– По доброй ли воле вы вступаете в брак? – спросила Мария Тихоновна у Гаврилова и длинноногой красавицы.
– По доброй, – сказал Гаврилов.
– Ой, по доброй! – воскликнула красавица. – Вы не представляете, вы просто не представляете, как он это умеет!
Фраза осталась нерасшифрованной, хотя допускала разные толкования. Кто-то в задних рядах хихикнул. Стало уже так шумно, что хотелось скорее перейти или за свадебный стол, или в просторную церковь.
– Тогда я вас попрошу поставить свои подписи под этим документом, – попросила Мария Тихоновна, широко улыбаясь.
Гаврилов предоставил это право своей невесте.
Часы над головой Марии Тихоновны, занимавшие место сменявших друг дружку портретов разных государственных деятелей прошлого, пробили один раз.
И тут невеста Гаврилова натужно проговорила:
– Ах, мне дурно… Не надо…
И на глазах стала съеживаться, уменьшаться, но не так, как раньше, когда надувная девушка превращалась в мячик, а как-то более грустно и натуралистично – из нее словно и на самом деле выпускали воздух, оставляя лишь шкурку. А нет ничего более ничтожного и прискорбного, чем шкурка красивой девушки длиной в метр восемьдесят.
– Ты что, погоди! – закричал Гаврилов. – Да вы здесь все с ума посходили!

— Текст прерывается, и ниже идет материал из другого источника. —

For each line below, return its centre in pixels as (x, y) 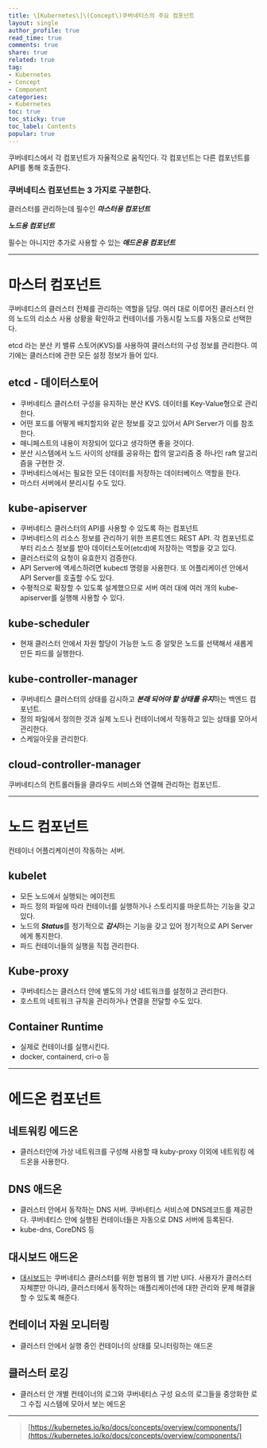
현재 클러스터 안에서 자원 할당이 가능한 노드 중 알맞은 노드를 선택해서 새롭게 (136, 644)
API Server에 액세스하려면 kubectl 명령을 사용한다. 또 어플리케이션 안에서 (134, 568)
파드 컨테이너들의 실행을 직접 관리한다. (79, 946)
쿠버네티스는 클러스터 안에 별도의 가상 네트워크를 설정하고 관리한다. (124, 991)
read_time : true (35, 38)
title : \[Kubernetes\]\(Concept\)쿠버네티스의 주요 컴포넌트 (101, 15)
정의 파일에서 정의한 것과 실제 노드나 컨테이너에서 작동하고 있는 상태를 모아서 (139, 719)
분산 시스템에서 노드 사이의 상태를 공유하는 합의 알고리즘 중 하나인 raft (128, 453)
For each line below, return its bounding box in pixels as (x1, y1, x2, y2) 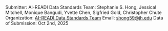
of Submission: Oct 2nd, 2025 (5, 20, 69, 26)
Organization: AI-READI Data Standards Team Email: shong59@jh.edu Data (5, 15, 163, 20)
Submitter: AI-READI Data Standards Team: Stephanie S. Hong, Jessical (5, 4, 156, 10)
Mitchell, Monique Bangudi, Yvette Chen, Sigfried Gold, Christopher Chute (5, 9, 162, 15)
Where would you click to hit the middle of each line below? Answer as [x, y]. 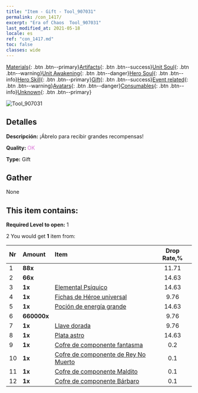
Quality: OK [21, 148]
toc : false [19, 45]
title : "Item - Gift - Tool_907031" [51, 12]
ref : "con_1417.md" [30, 39]
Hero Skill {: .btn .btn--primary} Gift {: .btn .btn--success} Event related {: [103, 79]
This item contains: [42, 210]
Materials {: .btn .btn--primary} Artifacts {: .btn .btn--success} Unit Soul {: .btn [98, 67]
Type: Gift [18, 159]
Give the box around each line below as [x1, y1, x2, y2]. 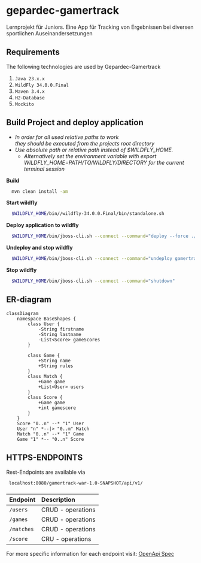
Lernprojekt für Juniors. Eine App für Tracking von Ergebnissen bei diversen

Минц рванулся, расталкивая зрителей, к девушке, продолжая снимать трагедию на пленку.
– Мама! – закричал Гаврилов. – Верни мне невесту. Я люблю ее!

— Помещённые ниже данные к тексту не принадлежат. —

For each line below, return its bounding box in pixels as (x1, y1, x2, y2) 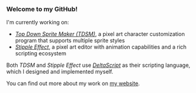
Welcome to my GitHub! (6, 5, 78, 13)
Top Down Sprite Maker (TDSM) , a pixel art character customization (15, 30, 185, 38)
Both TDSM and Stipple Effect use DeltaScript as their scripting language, (6, 61, 191, 69)
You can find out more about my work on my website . (6, 80, 140, 87)
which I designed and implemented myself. (6, 68, 113, 75)
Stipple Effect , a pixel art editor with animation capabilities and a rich (15, 43, 187, 50)
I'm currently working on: (6, 19, 69, 26)
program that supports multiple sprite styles (15, 37, 126, 44)
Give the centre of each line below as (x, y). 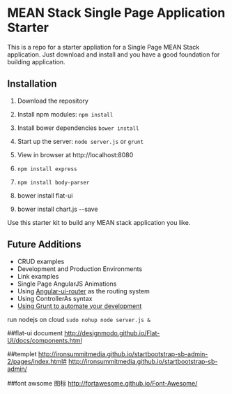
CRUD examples (41, 261)
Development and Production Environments (80, 269)
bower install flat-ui (45, 195)
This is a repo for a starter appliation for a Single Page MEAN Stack (103, 47)
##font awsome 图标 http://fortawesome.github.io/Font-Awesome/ (102, 383)
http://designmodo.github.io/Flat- (112, 333)
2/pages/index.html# (37, 361)
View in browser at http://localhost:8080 (75, 154)
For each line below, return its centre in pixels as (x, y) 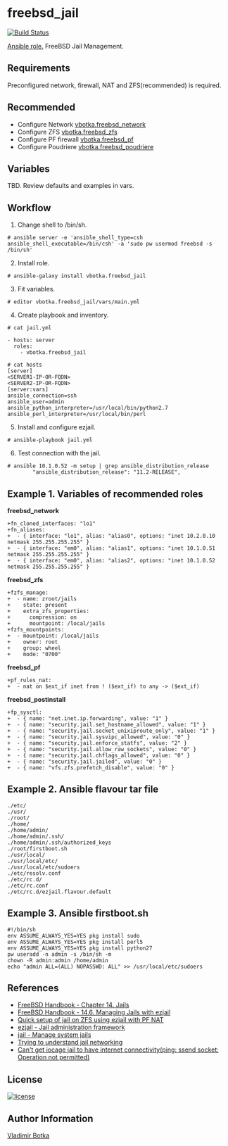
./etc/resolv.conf (34, 873)
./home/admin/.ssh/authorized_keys (59, 843)
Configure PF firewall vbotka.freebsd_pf (75, 139)
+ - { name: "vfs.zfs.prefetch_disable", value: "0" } (91, 768)
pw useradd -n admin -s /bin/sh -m (59, 954)
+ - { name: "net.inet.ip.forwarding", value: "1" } (88, 719)
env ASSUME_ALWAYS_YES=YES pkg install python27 (80, 948)
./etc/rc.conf (28, 886)
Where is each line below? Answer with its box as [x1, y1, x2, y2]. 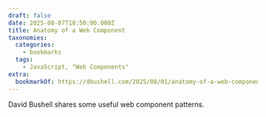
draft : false [8, 11, 51, 20]
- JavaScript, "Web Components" [22, 63, 129, 71]
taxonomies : [8, 33, 47, 42]
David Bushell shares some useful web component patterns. [8, 100, 204, 109]
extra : [8, 70, 30, 78]
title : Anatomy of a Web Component [8, 26, 126, 34]
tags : [15, 56, 34, 64]
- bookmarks [22, 48, 62, 56]
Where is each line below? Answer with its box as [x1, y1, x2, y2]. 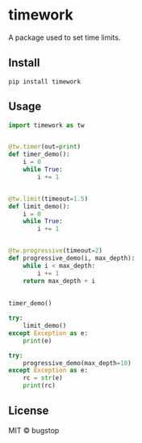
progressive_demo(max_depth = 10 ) [23, 359, 132, 367]
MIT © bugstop [8, 425, 60, 435]
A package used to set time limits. [8, 32, 121, 42]
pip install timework [8, 77, 81, 86]
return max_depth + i [23, 277, 95, 285]
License [8, 404, 49, 418]
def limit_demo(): [8, 202, 70, 210]
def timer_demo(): [8, 150, 70, 159]
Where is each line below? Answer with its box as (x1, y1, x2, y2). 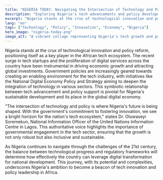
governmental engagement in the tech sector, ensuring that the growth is (5, 129, 151, 135)
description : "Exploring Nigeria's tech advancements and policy (5, 12, 140, 16)
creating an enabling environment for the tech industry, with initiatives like (5, 73, 153, 79)
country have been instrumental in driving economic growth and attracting (5, 63, 154, 68)
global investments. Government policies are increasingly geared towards (5, 68, 152, 74)
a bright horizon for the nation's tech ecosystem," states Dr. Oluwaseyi (5, 114, 147, 119)
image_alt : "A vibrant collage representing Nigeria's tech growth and (5, 34, 153, 39)
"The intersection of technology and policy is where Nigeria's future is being (5, 103, 158, 109)
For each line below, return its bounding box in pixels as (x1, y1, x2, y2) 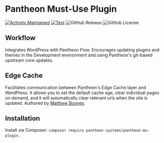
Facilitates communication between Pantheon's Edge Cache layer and (5, 84, 146, 90)
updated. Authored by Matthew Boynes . (5, 100, 86, 106)
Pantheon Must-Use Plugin (5, 3, 117, 15)
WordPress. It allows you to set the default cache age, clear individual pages (5, 90, 160, 95)
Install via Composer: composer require (5, 127, 84, 133)
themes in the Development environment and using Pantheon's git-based (5, 52, 153, 58)
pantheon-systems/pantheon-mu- (86, 128, 150, 133)
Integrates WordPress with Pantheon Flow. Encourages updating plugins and (5, 47, 160, 52)
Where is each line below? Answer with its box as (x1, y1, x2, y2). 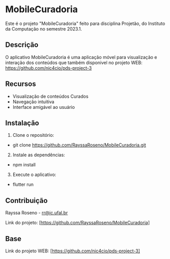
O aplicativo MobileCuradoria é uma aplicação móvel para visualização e (5, 54, 157, 60)
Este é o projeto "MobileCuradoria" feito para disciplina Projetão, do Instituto (5, 20, 165, 26)
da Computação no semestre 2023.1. (5, 25, 82, 32)
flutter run (12, 182, 34, 188)
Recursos (5, 80, 37, 89)
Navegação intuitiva (12, 98, 55, 105)
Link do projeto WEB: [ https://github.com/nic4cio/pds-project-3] (5, 248, 141, 254)
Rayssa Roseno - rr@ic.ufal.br (5, 210, 68, 216)

Миша Стендаль, заподозрив неладное, вцепился в руку своей невесты и крикнул ей:
– Бежим отсюда!
– Куда бежать? – зарыдала невеста. – Мы с тобой жертвы низкой политики!

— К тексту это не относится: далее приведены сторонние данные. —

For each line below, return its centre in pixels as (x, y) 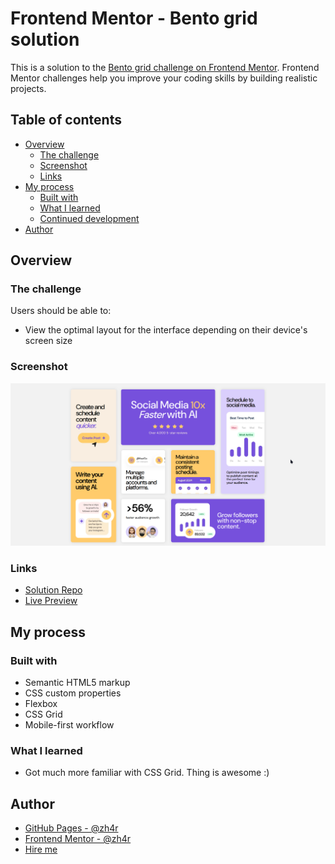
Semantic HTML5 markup (77, 683)
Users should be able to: (61, 311)
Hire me (41, 849)
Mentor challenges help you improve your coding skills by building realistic (164, 78)
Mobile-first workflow (69, 725)
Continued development (89, 218)
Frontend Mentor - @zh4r (78, 839)
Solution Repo (53, 590)
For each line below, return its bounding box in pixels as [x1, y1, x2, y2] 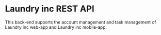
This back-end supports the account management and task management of [5, 19, 156, 25]
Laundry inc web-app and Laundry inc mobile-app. [5, 24, 107, 30]
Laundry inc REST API [5, 3, 95, 14]
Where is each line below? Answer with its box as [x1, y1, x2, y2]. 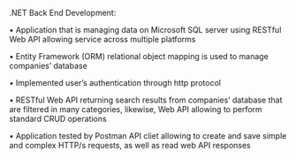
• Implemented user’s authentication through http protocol [9, 78, 221, 87]
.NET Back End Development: [9, 8, 117, 18]
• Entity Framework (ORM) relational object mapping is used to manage [9, 51, 269, 61]
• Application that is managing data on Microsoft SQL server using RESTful [9, 25, 282, 34]
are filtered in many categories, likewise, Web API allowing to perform [9, 104, 262, 114]
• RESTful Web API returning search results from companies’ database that [9, 95, 283, 105]
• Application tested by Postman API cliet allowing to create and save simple [9, 131, 287, 140]
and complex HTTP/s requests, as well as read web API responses [9, 140, 252, 150]
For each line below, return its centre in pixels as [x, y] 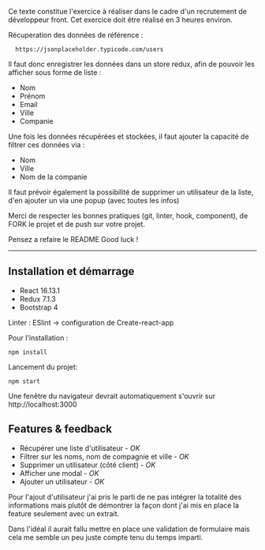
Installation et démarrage [71, 271]
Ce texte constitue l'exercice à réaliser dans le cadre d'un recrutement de [127, 11]
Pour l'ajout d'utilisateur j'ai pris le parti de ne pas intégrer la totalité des [125, 496]
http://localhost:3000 [43, 404]
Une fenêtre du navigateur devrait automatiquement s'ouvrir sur [112, 396]
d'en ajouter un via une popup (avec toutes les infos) [94, 201]
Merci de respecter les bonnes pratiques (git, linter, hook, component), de [128, 216]
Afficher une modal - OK [59, 473]
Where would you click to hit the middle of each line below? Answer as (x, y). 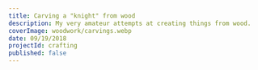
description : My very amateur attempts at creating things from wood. (130, 23)
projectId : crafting (43, 46)
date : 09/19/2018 (38, 38)
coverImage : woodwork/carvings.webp (70, 31)
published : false (38, 53)
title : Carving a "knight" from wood (72, 16)
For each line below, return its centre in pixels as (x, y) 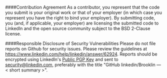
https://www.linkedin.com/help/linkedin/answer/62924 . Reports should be (81, 54)
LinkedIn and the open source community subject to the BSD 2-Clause (78, 28)
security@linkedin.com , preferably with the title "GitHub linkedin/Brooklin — (83, 65)
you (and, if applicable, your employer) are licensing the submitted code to (82, 23)
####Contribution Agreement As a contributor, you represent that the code (82, 7)
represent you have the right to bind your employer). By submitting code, (80, 18)
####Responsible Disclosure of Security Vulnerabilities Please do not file (80, 43)
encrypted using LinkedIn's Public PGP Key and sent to (62, 59)
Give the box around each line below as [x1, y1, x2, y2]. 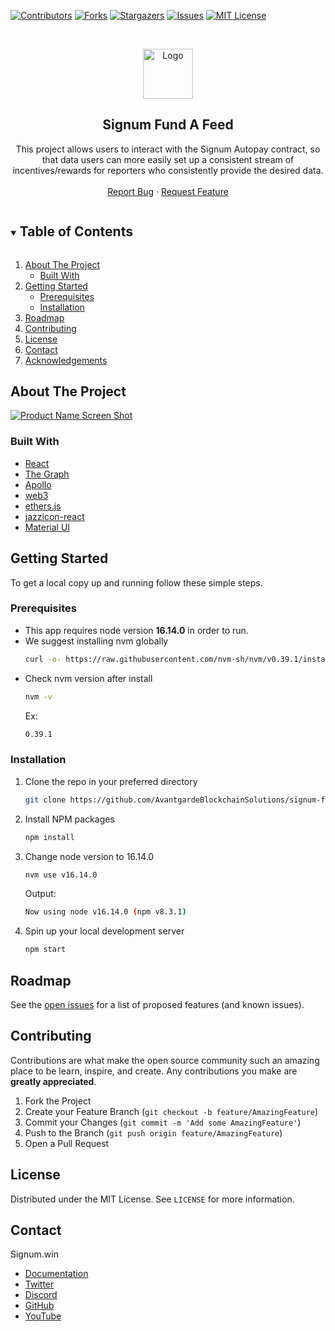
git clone [24, 795, 67, 805]
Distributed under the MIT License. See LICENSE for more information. [10, 1193, 295, 1205]
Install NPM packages [24, 813, 115, 825]
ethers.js [24, 500, 62, 512]
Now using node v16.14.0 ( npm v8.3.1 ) [24, 907, 187, 917]
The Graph [24, 468, 70, 480]
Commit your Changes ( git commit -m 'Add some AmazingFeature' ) [24, 1116, 302, 1128]
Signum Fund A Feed [102, 116, 234, 134]
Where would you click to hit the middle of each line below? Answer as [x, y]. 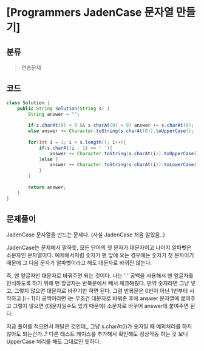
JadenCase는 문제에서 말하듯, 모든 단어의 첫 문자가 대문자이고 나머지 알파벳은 [99, 248]
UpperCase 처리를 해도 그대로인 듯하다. [54, 342]
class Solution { [28, 103]
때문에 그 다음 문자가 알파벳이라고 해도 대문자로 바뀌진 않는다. [79, 263]
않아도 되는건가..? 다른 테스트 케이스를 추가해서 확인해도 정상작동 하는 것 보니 [97, 334]
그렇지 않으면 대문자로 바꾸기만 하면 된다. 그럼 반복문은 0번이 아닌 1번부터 [101, 291]
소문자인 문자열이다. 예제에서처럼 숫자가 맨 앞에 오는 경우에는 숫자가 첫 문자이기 [100, 255]
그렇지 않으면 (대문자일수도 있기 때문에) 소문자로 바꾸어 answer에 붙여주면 [101, 306]
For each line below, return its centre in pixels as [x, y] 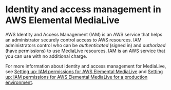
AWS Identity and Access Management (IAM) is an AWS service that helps [84, 34]
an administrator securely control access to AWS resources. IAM [74, 40]
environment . [19, 82]
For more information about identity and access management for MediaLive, [86, 66]
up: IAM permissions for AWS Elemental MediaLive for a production [77, 77]
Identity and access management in [83, 9]
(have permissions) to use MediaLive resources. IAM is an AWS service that [85, 51]
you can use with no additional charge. [46, 56]
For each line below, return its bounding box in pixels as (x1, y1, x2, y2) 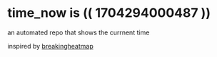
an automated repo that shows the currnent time (7, 28, 150, 37)
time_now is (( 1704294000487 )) (7, 5, 211, 21)
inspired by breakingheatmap (7, 42, 94, 50)
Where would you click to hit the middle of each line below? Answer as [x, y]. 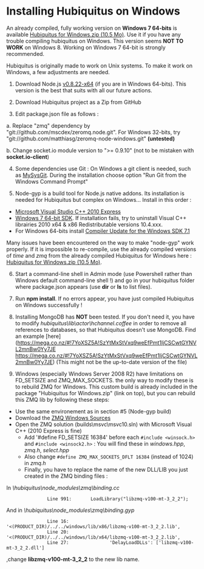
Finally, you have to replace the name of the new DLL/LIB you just [106, 469]
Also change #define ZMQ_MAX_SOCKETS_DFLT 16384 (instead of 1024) [109, 457]
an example [29, 336]
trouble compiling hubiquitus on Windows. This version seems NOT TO [95, 41]
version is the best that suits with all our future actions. [84, 90]
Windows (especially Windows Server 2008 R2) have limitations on [99, 374]
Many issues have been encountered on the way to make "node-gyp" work [100, 243]
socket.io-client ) [28, 157]

И она показала дрожащим пальчиком на вторую блондинку-невесту, которая покорно сложилась и превратилась в тряпочку с белыми волосами. Лишь ее туфли, купленные утром в Гусляре, да белое подвенечное платье, вытащенное из семейного шкафа, остались нетронутыми этим ужасным превращением.
Ноги бритого жениха подкосились, и он упал на колени перед своей суженой.
Этого и следовало ожидать, подумал Удалов. И почти наверняка Минц догадался о том, что все подарки из будущего – не более как фикция. «Они получили от нас то, что хотели, и не пожелали делиться с прошлым слишком передовыми для него технологиями. Явный исторический эгоизм, можно сказать, цинизм, столь свойственный любой цивилизации. Но почему я, с моим житейским и космическим опытом, при всем моем незаурядном уме так и не смог догадаться, что же надо от нас будущему? В чем беда нашего времени? Мы – время неопределенности. Мы не знаем, от чего избавились, и не знаем, к какому берегу пристать. Даже не исключено, что к берегу, от которого мы отплыли, нас тянет еще сильнее, чем в открытое бурное море. Мы и в будущее отправлялись, клюнув на привычное название – шоп-тур, это значит – можно прибарахлиться.